Quand l’intelligence artificielle enquête sur le portrait de Marie-Antoinette
L’Idiap de Martigny participe à un projet inédit mêlant histoire de l’art, sciences criminelles et reconnaissance faciale. Objectif : identifier les personnages représentés dans des portraits anciens, à commencer par Marie-Antoinette.

C’est un défi scientifique aussi original que stimulant : appliquer la reconnaissance faciale à des œuvres d’art du 18ᵉ siècle. L’institut de recherche Idiap, basé à Martigny, s’est associé au Musée d’art et d’histoire de Genève, à l’Université d’Oxford et à l’École des sciences criminelles de Lausanne pour mener ce projet baptisé INTERART. Ensemble, ces institutions cherchent à résoudre une énigme : le dessin attribué à Jean-Étienne Liotard représente-t-il Marie-Antoinette, future reine de France, ou sa sœur Marie-Caroline ? Pour le savoir, les chercheurs utilisent des algorithmes capables de comparer ce visage à d’autres portraits connus et certifiés.
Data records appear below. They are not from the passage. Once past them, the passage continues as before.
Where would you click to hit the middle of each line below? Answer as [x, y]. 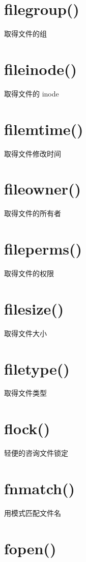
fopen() [30, 548]
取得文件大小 [25, 333]
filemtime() [44, 129]
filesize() [34, 308]
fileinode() [41, 69]
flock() [27, 428]
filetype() [37, 368]
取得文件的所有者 [33, 213]
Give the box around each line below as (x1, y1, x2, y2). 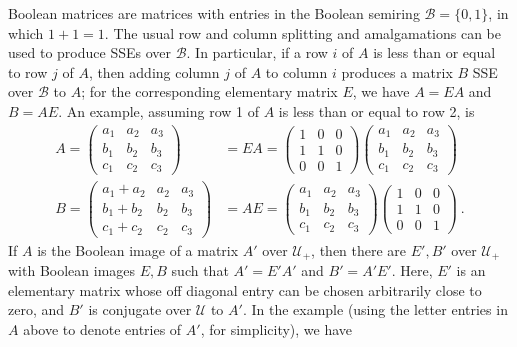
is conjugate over (88, 299, 192, 320)
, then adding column (88, 61, 220, 82)
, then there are (311, 239, 407, 260)
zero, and (8, 299, 65, 320)
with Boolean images (8, 260, 136, 281)
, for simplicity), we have (200, 318, 353, 339)
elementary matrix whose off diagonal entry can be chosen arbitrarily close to (8, 279, 482, 300)
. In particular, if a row (186, 42, 328, 63)
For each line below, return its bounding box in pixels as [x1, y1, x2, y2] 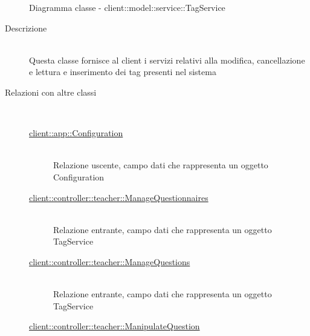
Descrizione [5, 21, 47, 34]
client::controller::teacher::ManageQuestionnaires [29, 191, 208, 203]
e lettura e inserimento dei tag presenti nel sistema [29, 65, 216, 78]
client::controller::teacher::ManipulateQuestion [29, 320, 200, 332]
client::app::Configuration [29, 127, 123, 139]
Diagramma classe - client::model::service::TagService [29, 1, 225, 13]
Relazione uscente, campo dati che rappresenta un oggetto [53, 159, 268, 171]
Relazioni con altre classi [5, 85, 97, 98]
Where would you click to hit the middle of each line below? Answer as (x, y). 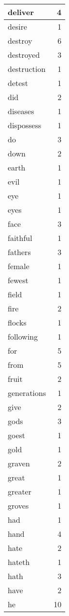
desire (18, 26)
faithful (20, 238)
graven (19, 463)
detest (18, 83)
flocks (17, 322)
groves (18, 505)
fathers (19, 252)
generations (27, 393)
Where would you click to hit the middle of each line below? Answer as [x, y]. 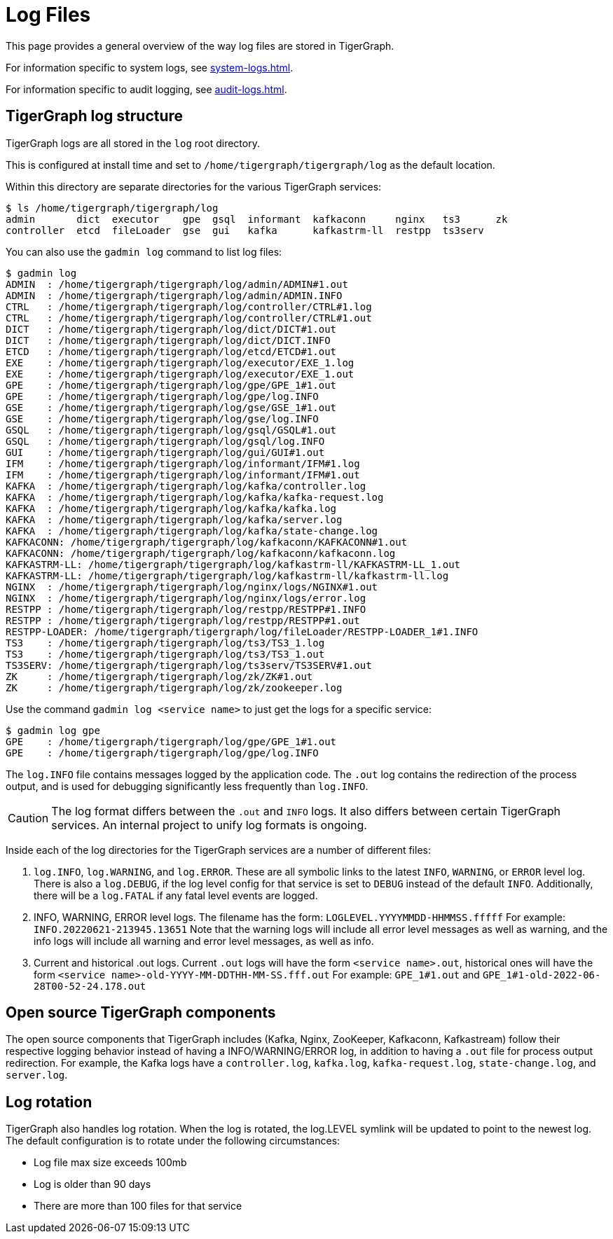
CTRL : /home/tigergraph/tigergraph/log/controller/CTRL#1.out [189, 318]
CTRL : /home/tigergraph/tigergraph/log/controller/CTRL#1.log [189, 306]
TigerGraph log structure [95, 116]
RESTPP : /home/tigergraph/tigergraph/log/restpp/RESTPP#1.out [183, 620]
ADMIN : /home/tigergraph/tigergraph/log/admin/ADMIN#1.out [177, 284]
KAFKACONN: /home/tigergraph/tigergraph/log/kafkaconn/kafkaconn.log [201, 553]
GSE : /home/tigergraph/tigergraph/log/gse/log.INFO [162, 418]
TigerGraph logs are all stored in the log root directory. [133, 143]
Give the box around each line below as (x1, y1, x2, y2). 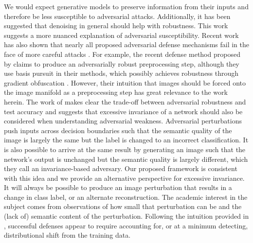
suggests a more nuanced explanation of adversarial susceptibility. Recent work (4, 30, 239, 40)
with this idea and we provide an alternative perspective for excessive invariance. (4, 173, 245, 183)
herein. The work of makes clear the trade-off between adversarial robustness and (4, 96, 246, 106)
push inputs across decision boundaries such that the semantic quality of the (4, 125, 232, 135)
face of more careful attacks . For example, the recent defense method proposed (4, 49, 240, 59)
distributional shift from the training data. (4, 230, 131, 240)
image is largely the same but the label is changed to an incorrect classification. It (4, 135, 249, 145)
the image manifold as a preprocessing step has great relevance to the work (4, 87, 228, 97)
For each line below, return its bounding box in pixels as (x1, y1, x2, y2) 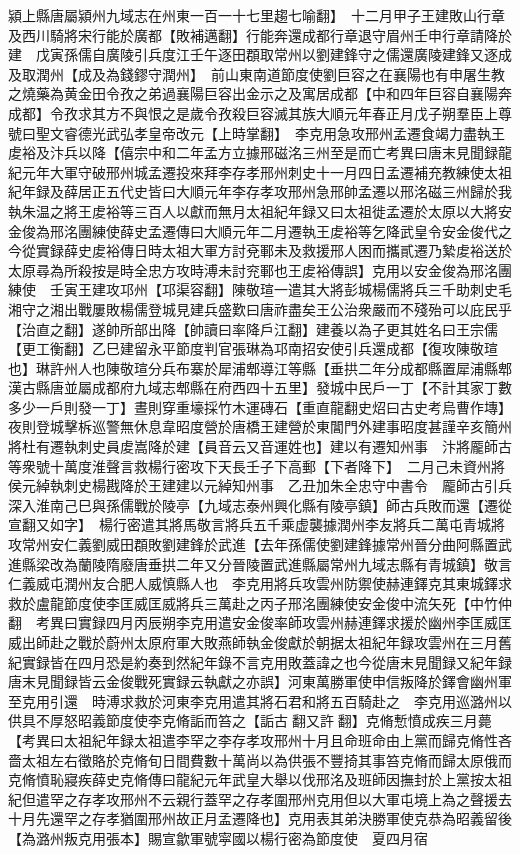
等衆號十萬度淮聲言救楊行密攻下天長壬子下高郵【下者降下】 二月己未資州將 (8, 455, 505, 476)
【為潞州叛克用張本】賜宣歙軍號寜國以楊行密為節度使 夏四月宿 (8, 827, 428, 848)
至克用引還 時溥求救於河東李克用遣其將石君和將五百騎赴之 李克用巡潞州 (8, 690, 498, 711)
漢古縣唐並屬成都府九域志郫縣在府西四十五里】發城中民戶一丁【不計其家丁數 (8, 377, 512, 398)
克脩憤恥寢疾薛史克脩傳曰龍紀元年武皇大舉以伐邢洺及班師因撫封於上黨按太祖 (8, 769, 512, 790)
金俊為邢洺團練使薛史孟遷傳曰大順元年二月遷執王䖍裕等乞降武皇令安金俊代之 (8, 220, 512, 241)
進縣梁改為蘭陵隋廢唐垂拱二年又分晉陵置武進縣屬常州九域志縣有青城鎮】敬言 (8, 553, 512, 574)
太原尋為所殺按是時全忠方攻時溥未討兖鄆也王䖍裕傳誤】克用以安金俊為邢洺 (8, 259, 498, 280)
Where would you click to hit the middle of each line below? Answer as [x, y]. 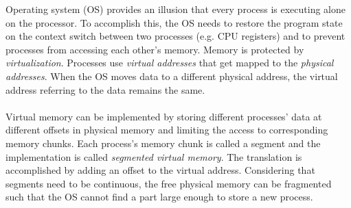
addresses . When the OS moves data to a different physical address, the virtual [172, 76]
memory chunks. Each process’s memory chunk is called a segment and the [163, 143]
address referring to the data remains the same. [105, 89]
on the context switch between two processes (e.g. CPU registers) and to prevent [175, 36]
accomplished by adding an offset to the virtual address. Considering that [160, 170]
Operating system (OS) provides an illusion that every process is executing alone [175, 9]
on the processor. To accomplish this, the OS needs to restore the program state [174, 22]
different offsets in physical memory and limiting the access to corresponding [167, 130]
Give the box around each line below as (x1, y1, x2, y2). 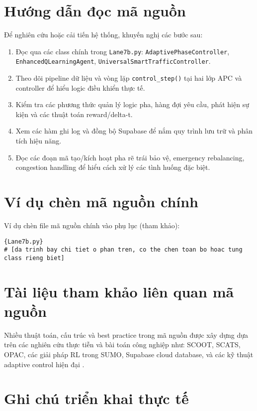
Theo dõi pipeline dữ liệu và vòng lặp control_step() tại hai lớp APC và (15, 73, 242, 83)
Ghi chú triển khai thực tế (4, 388, 189, 409)
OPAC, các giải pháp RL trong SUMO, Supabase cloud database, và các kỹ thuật (4, 349, 254, 360)
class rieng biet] (4, 254, 65, 262)
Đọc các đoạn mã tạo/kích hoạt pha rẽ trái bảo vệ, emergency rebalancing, (15, 152, 245, 162)
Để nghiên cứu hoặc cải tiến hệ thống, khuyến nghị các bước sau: (4, 29, 203, 40)
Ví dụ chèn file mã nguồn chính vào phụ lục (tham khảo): (4, 220, 180, 230)
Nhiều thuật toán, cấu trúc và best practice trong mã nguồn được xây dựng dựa (4, 329, 249, 340)
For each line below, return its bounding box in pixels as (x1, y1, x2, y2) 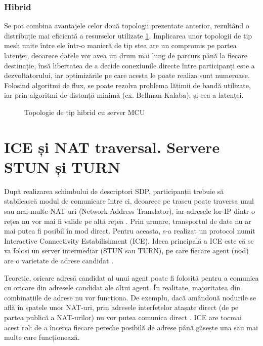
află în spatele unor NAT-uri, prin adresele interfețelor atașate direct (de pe (4, 302, 239, 313)
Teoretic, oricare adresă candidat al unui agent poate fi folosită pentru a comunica (4, 272, 259, 283)
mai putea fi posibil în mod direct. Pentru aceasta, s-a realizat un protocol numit (4, 225, 255, 236)
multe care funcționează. (4, 332, 80, 342)
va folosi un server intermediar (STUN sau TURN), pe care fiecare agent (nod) (4, 245, 249, 256)
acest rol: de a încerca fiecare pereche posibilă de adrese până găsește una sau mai (4, 322, 258, 332)
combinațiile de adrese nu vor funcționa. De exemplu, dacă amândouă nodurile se (4, 292, 256, 302)
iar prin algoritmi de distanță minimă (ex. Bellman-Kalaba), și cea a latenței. (4, 90, 244, 100)
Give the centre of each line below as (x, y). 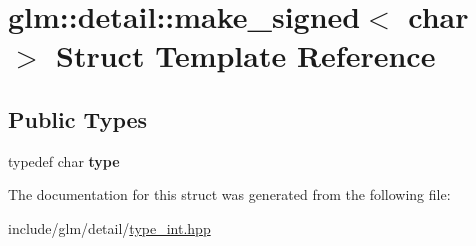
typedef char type (64, 160)
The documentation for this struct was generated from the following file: (229, 194)
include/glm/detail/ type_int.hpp (109, 227)
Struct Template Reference (246, 55)
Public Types (78, 118)
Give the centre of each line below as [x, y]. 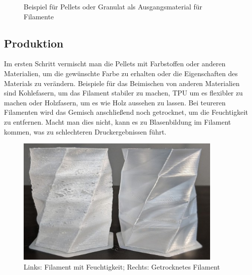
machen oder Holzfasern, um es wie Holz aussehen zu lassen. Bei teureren [115, 102]
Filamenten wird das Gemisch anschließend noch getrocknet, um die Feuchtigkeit [126, 112]
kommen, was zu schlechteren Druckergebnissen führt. [85, 131]
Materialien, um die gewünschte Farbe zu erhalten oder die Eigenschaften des [121, 73]
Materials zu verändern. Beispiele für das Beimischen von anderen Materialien [122, 83]
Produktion [34, 43]
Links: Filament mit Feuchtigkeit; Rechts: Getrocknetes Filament [122, 266]
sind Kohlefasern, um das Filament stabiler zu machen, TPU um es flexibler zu [124, 93]
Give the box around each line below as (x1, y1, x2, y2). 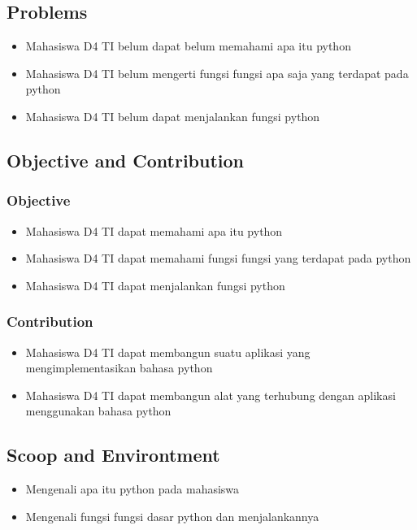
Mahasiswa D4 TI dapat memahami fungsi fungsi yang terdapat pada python (25, 250, 411, 267)
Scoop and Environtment (7, 442, 220, 467)
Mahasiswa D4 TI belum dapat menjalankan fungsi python (25, 107, 320, 124)
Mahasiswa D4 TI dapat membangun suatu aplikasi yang (25, 343, 311, 360)
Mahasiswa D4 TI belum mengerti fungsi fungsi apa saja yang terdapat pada (25, 64, 409, 81)
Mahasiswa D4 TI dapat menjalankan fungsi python (25, 276, 285, 293)
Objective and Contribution (7, 147, 245, 172)
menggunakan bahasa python (25, 402, 172, 419)
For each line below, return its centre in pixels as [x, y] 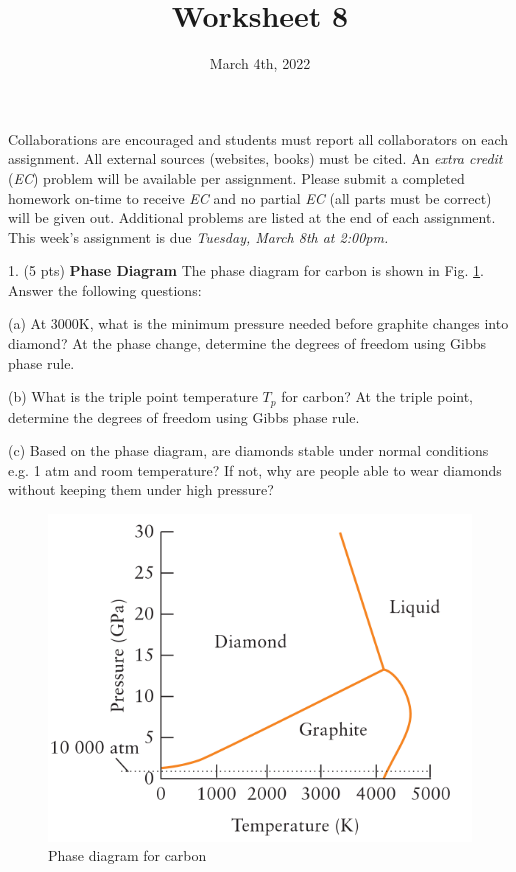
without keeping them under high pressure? [141, 489]
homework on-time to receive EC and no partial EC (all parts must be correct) [250, 197]
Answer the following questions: [105, 289]
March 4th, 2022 [260, 63]
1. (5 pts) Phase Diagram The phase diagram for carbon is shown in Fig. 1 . [246, 270]
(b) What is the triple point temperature [133, 396]
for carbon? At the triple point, [377, 396]
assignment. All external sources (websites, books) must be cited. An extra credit [255, 158]
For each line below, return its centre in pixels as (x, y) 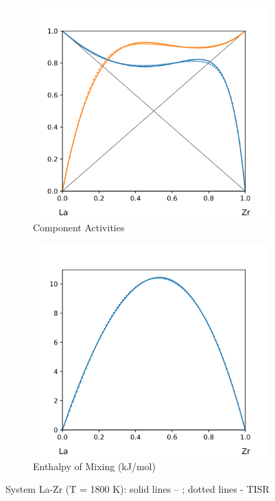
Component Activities (79, 227)
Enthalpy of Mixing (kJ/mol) (94, 466)
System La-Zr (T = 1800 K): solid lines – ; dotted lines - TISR (137, 489)
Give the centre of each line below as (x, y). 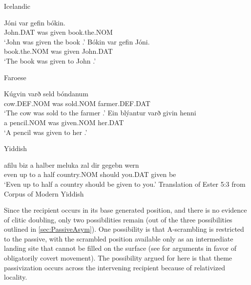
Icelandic (17, 6)
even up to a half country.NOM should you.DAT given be (90, 174)
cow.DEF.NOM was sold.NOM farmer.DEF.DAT (77, 103)
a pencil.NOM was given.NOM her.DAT (64, 122)
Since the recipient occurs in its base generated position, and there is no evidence (125, 210)
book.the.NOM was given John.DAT (58, 51)
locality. (16, 277)
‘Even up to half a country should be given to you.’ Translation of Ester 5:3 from (125, 184)
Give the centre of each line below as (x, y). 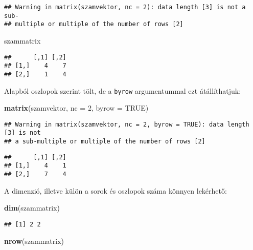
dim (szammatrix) (32, 208)
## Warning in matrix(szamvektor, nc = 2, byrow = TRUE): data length (127, 124)
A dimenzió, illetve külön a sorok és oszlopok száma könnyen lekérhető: (116, 190)
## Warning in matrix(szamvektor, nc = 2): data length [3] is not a (125, 7)
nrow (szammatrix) (34, 241)
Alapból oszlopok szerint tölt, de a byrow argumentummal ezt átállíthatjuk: (123, 90)
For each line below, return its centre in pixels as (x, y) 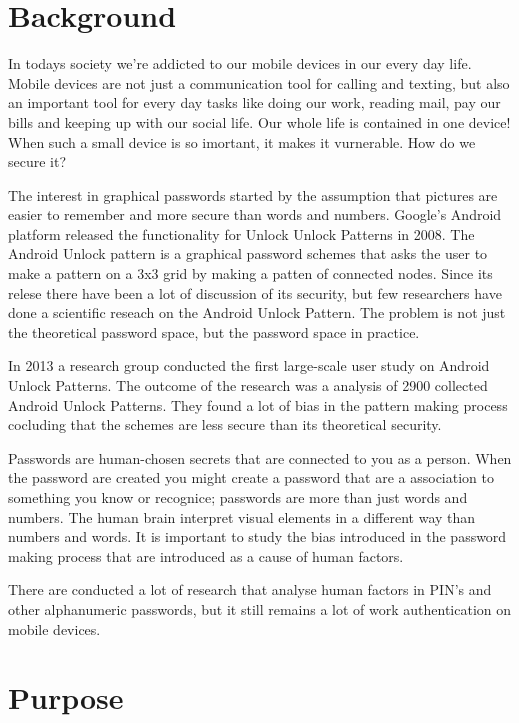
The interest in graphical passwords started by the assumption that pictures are (253, 194)
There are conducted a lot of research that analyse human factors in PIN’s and (250, 589)
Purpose (66, 697)
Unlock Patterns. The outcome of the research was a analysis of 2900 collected (248, 385)
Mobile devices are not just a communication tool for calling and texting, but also (259, 82)
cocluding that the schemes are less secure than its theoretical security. (225, 424)
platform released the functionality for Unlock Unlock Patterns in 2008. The (241, 233)
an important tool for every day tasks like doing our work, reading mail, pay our (254, 102)
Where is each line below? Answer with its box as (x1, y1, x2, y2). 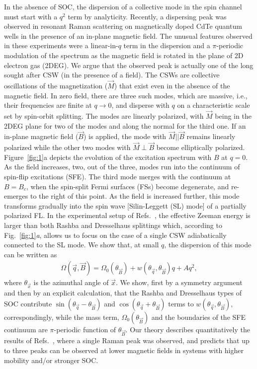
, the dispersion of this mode (164, 239, 252, 250)
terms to (168, 298, 194, 308)
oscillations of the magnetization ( (4, 80, 108, 90)
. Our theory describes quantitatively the (125, 324, 250, 334)
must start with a (4, 11, 58, 21)
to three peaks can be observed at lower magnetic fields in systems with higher (4, 345, 244, 356)
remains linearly (186, 131, 236, 142)
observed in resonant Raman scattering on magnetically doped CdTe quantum (4, 21, 242, 31)
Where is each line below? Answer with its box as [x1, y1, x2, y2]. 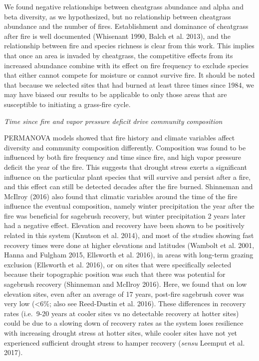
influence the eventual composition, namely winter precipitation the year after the [4, 201, 255, 211]
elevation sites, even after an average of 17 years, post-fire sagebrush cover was [4, 288, 244, 299]
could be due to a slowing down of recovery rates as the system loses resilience [4, 318, 244, 328]
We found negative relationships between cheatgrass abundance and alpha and [4, 1, 244, 11]
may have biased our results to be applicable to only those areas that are [4, 89, 227, 100]
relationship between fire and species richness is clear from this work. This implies [4, 40, 255, 51]
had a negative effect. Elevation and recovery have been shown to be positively [4, 220, 245, 231]
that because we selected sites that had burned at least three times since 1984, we [4, 79, 255, 90]
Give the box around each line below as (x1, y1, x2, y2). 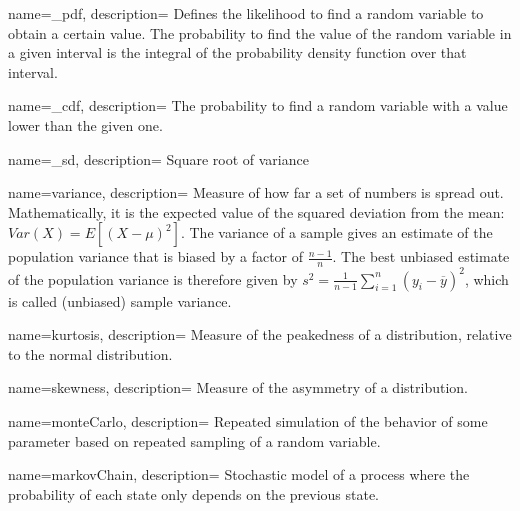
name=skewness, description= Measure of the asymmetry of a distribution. (8, 377, 468, 398)
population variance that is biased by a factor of (8, 246, 304, 267)
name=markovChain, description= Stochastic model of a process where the (8, 464, 470, 485)
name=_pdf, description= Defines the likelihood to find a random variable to (8, 3, 484, 23)
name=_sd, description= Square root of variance (8, 148, 309, 169)
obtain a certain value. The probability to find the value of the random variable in (8, 22, 512, 43)
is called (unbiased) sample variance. (8, 290, 232, 311)
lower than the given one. (8, 114, 163, 135)
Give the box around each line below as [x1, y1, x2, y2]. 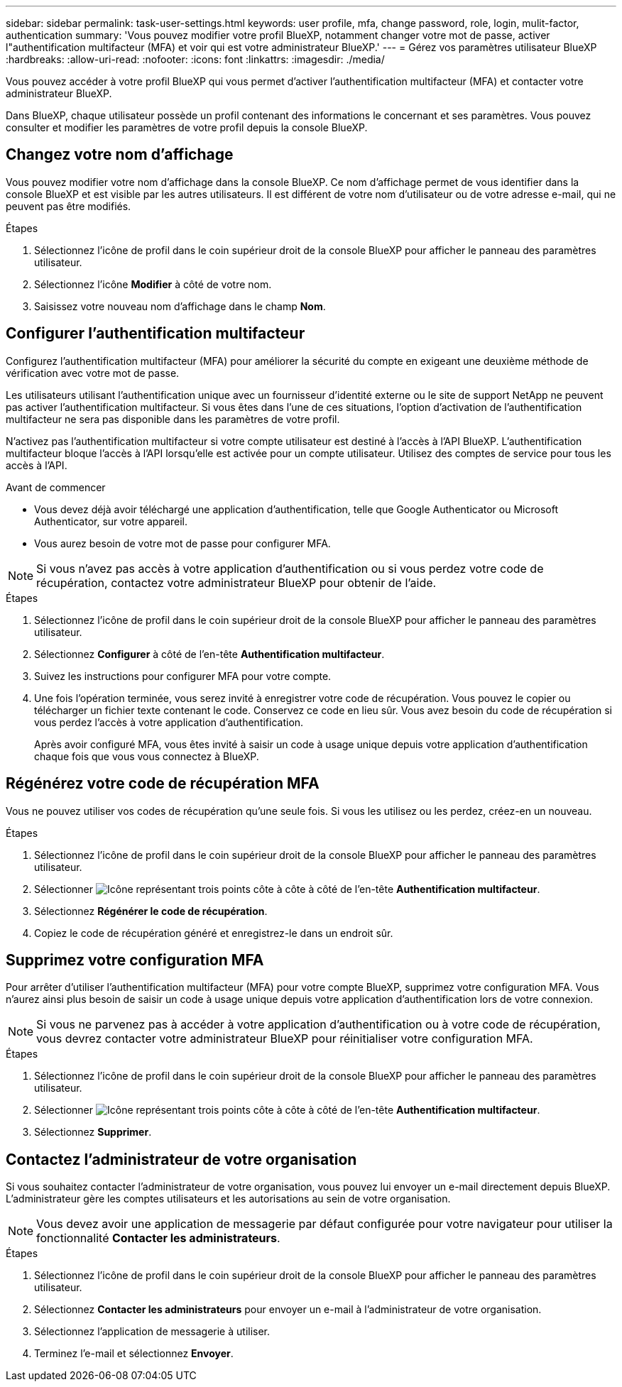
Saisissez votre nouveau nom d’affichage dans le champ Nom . [34, 300, 326, 312]
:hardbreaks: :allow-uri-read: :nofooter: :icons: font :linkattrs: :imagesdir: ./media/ [6, 53, 385, 65]
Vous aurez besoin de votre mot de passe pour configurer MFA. [34, 537, 331, 549]
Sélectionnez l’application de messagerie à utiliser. [34, 1325, 271, 1338]
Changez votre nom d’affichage [6, 146, 234, 164]
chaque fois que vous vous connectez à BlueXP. [34, 750, 259, 762]
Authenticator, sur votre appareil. [34, 515, 188, 527]
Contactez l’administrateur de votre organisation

Des algorithmes confrontés aux limites de l’art
Transposer des outils conçus pour des photos actuelles à des peintures anciennes n’a rien d’évident. "Il ne s’agit pas de visages naturels, mais d’interprétations artistiques, avec des styles différents selon les époques et les auteurs", explique Sébastien Marcel, chercheur senior à l’Idiap et directeur par intérim de l’institut. Les chercheurs parlent de "reconnaissance faciale hétérogène", car ils doivent comparer des images issues de médiums très variés : dessin, pastel, huile sur toile. Malgré ces écarts, les premiers résultats sont prometteurs. "On a été surpris de voir que certains systèmes fonctionnent mieux que prévu, même s’ils ne sont pas aussi performants que sur des visages réels", ajoute-t-il.
L’IA comme outil, pas comme arbitre
L’objectif n’est pas d’automatiser l’attribution des œuvres, mais de fournir un élément d’analyse supplémentaire aux historiens. "C’est une enquête, avec ses indices, ses incertitudes, et c’est toujours un expert humain qui prendra la décision finale", précise Sébastien Marcel.
Le projet, soutenu par la Loterie Romande, a débuté en juin 2025 pour une durée de 18 mois. Il prévoit une phase expérimentale de tests biométriques, une exposition au MAH (du 3 octobre 2026 au 7 février 2027), un colloque scientifique, ainsi qu’une publication à destination du grand public. Des articles dans des revues spécialisées viendront également diffuser les résultats auprès de la communauté scientifique. En attendant de nouveaux financements, l’équipe espère élargir cette méthode à d’autres portraits historiques.